Her Eleftherias Kourtali
The Omicron variant is still extremely uncertain, and according to the negative scenario of Goldman Sachs economists, the “blow” to world GDP in the first quarter of 2022 will reach 2.5%. According to US Bank calculations, emerging market shares are currently estimating that next year growth will be at 3.7% and much lower than GS’s baseline scenario which places growth in the region for 2022 in 4.9%. This “cushion”, as the bank points out, is large enough to support an 11% rise in the MSCI emerging market index next year, although in the coming months GS prefers to hedge its risk on its positions in the shares of the region against the government bonds of the region.

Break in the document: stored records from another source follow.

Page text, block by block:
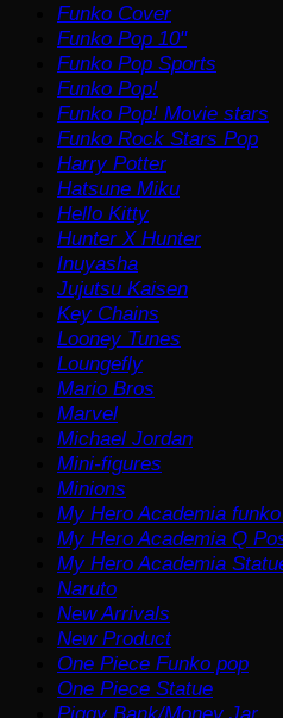
Funko Cover
Funko Pop 10"
Funko Pop Sports
Funko Pop!
Funko Pop! Movie stars
Funko Rock Stars Pop
Harry Potter
Hatsune Miku
Hello Kitty
Hunter X Hunter
Inuyasha
Jujutsu Kaisen
Key Chains
Looney Tunes
Loungefly
Mario Bros
Marvel
Michael Jordan
Mini-figures
Minions
My Hero Academia
My Hero Academia Q
My Hero Academia
Naruto
New Arrivals
New Product
One Piece Funko pop
One Piece Statue
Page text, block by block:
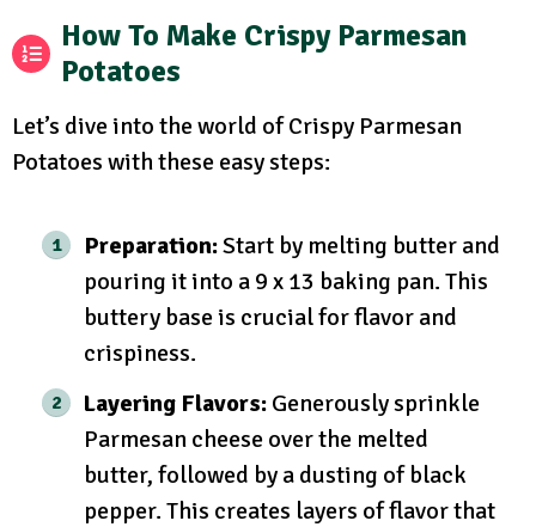
How To Make Crispy Parmesan
Potatoes
Let’s dive into the world of Crispy Parmesan
Potatoes with these easy steps:
Preparation:Start by melting butter and
pouring it into a 9 x 13 baking pan. This
buttery base is crucial for flavor and
crispiness.
Layering Flavors: Generously sprinkle
Parmesan cheese over the melted
butter, followed by a dusting of black
pepper. This creates layers of flavor that

Regarding the Greek shares, which belong to the category of emerging markets, Goldman Sachs appears somewhat cautious as it no longer sees the return of the General Index to 1,000 points and at higher levels than in 2014 as expected and as expected. Or the market has been hoping for a long time.
Goldman Sachs notes that many investors cite the long-term underperformance of emerging market shares as the reason for not considering exposure to them in 2022. Although the US bank agrees that the macroeconomic environment is likely to face several challenges in the future. strongly disagrees with the fact that emerging markets have been a “lost” asset in the long run and advises investors to look beyond the general picture for strong return opportunities in the region.
Initially, GS points out that emerging market shares have actually outperformed developed markets, with the exception of the US. Specifically, the MSCI EM index against the global MSCI World ex-US, has outperformed since the beginning of 2014 (by 2%) with a significant outperformance last year (7%), which is unusual in a time of crisis.
In addition, it notes that emerging market currencies also outperformed G10 currencies – outside the US – by 13% over the same period. So while these performance metrics are not significant in their own right, the best … title for the last decade is “US Outperforming the Rest of the World” rather than “Emerging Markets Underperforming” as emerging markets have indeed better performance in relation to the environment outside the US.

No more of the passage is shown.